Work item » The answer must be every line below that holds the word "Agent".

[Collection entries]
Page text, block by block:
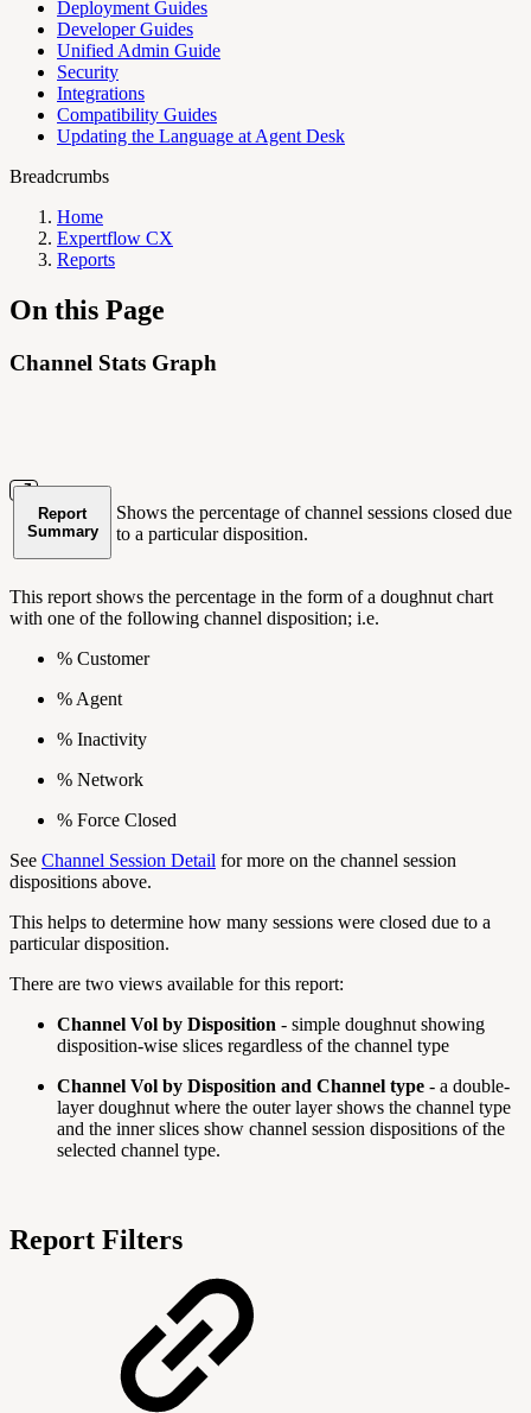
Deployment Guides
Developer Guides
Unified Admin Guide
Security
Integrations
Compatibility Guides
Updating the Language at Agent Desk
Breadcrumbs
Home
Expertflow CX
Reports
On this Page
Channel Stats Graph
Report
Summary
Shows the percentage of channel sessions closed due
to a particular disposition.
This report shows the percentage in the form of a doughnut chart
with one of the following channel disposition; i.e.
% Customer
% Agent
% Inactivity
% Network
% Force Closed
See Channel Session Detail for more on the channel session
dispositions above.
This helps to determine how many sessions were closed due to a
particular disposition.
There are two views available for this report:
Channel Vol by Disposition - simple doughnut showing
disposition-wise slices regardless of the channel type
Channel Vol by Disposition and Channel type - a double-
layer doughnut where the outer layer shows the channel type
and the inner slices show channel session dispositions of the
selected channel type.
Report Filters

Task answer »
Updating the Language at Agent Desk
% Agent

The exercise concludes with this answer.